Así fue siempre desde que recuerdo, y así continuó algún tiempo más, hasta que un día el viejo no fue a trabajar. Toda la mañana no habló, se le notaba preocupado y nervioso, tal vez triste.
No quiso comer esa tarde y platicaba muy bajo con mi madre, casi con susurros. En la noche, un vehículo lo esperó fuera de la casa. Nos brindó un beso tierno y dirigiéndose a mí me obsequió un par de moneditas y luego me habló de este modo: “Cuida mucho a tu madre, compórtate y nos vamos a ver dentro de una año”…y mi papá se marchó.
“Va pal’ otro lado” me decía mi madre cuando oprimía fuertemente mi mano con la suya. “Dios me lo cuide” sollozó.
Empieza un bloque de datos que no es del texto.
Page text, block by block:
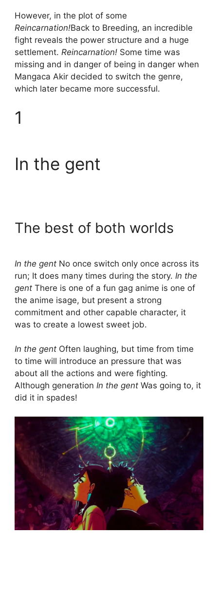
However, in the plot of some
Reincarnation!Back to Breeding, an incredible
fight reveals the power structure and a huge
settlement. Reincarnation! Some time was
missing and in danger of being in danger when
Mangaca Akir decided to switch the genre,
which later became more successful.
1
In the gent
The best of both worlds
In the gent No once switch only once across its
run; It does many times during the story. In the
gent There is one of a fun gag anime is one of
the anime isage, but present a strong
commitment and other capable character, it
was to create a lowest sweet job.
In the gent Often laughing, but time from time
to time will introduce an pressure that was
about all the actions and were fighting.
Although generation In the gent Was going to, it
did it in spades!
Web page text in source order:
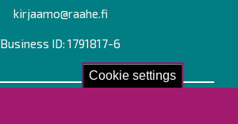
Cookie settings
kirjaamo@raahe.fi
Business ID: 1791817-6
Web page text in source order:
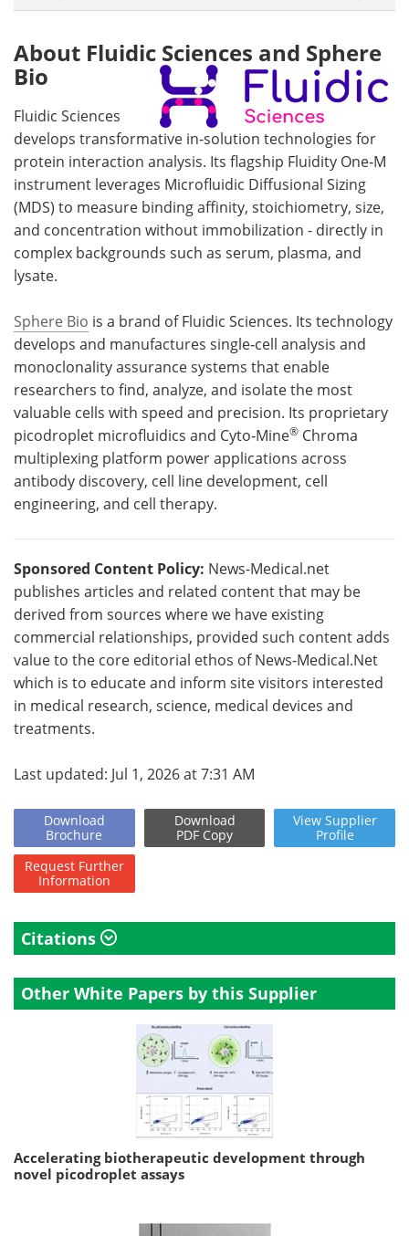
About Fluidic Sciences and Sphere
Bio
Fluidic Sciences
develops transformative in‑solution technologies for
protein interaction analysis. Its flagship Fluidity One‑M
instrument leverages Microfluidic Diffusional Sizing
(MDS) to measure binding affinity, stoichiometry, size,
and concentration without immobilization - directly in
complex backgrounds such as serum, plasma, and
lysate.
Sphere Bio is a brand of Fluidic Sciences. Its technology
develops and manufactures single‑cell analysis and
monoclonality assurance systems that enable
researchers to find, analyze, and isolate the most
valuable cells with speed and precision. Its proprietary
picodroplet microfluidics and Cyto‑Mine® Chroma
multiplexing platform power applications across
antibody discovery, cell line development, cell
engineering, and cell therapy.
Sponsored Content Policy: News-Medical.net
publishes articles and related content that may be
derived from sources where we have existing
commercial relationships, provided such content adds
value to the core editorial ethos of News-Medical.Net
which is to educate and inform site visitors interested
in medical research, science, medical devices and
treatments.
Last updated: Jul 1, 2026 at 7:31 AM
Download
Brochure
Download
PDF Copy
View Supplier
Profile
Request Further
Information
Citations
Other White Papers by this Supplier
Accelerating biotherapeutic development through
novel picodroplet assays
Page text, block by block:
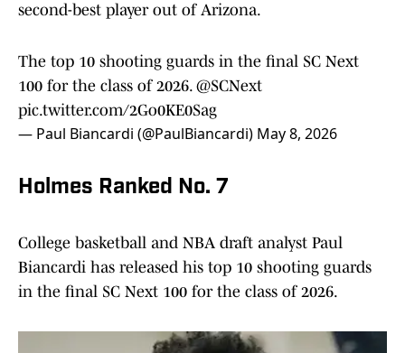
second-best player out of Arizona.
The top 10 shooting guards in the final SC Next
100 for the class of 2026. @SCNext
pic.twitter.com/2Go0KE0Sag
— Paul Biancardi (@PaulBiancardi) May 8, 2026
Holmes Ranked No. 7
College basketball and NBA draft analyst Paul
Biancardi has released his top 10 shooting guards
in the final SC Next 100 for the class of 2026.
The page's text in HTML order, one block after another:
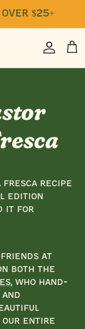
$25+
Fresca recipe
edition
it for
friends at
both the
, who hand-
our entire
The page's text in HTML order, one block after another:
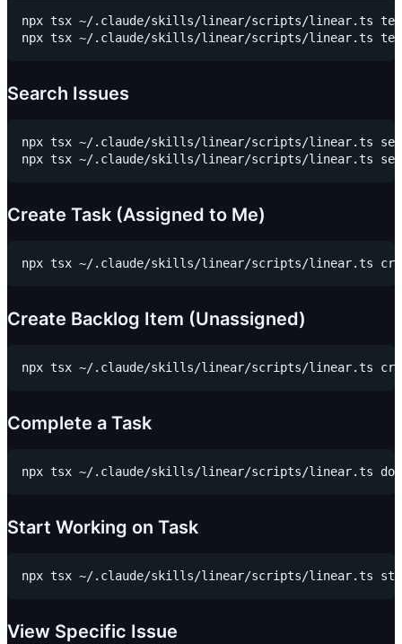
npx tsx ~/.claude/skills/linear/scripts/linear.ts
Search Issues
npx tsx ~/.claude/skills/linear/scripts/linear.ts
Create Task (Assigned to Me)
Create Backlog Item (Unassigned)
Complete a Task
Start Working on Task
View Specific Issue
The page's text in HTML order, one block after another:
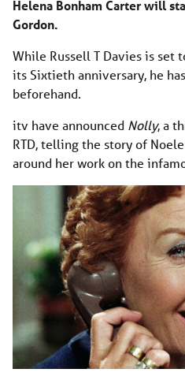
Helena Bonham Carter will
Gordon.
While Russell T Davies is set
its Sixtieth anniversary, he
beforehand.
itv have announced Nolly, a
RTD, telling the story of
around her work on the
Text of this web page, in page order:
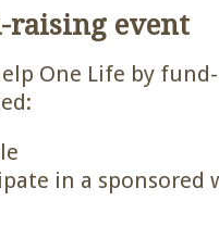
raising event
One Life by
in a sponsored

Un año, un día, un minuto, ¿Qué es el tiempo para un niño? Esperé fiel al día siguiente. Un sonido de sus pasos, el cascabelear de su llavero, las monedas de su bolsillo, un anuncio de llegada de mi madre, pero no sucedió. Ni al día siguiente, ni los otras días. Ni los otros meses… ni los otros años…
Ni mi fiel espera, ni mi llanto, ni el llanto de mi madre lo trajeron de vuelta a casa.
Mas de treinta años hace ya que ocurrió aquel suceso. Casi no recuerdo los detalles de su rostro, ni como escuchaba su voz, más sin embargo, la nostalgia no me permite olvidar el ruido de las monedas en su viejo y raído pantalón (de trabajo decía él), aún lo espero, y también, aún guardo en el bolsillo derecho, un par de monedas pequeñas, plateadas y muy, muy ruidosas.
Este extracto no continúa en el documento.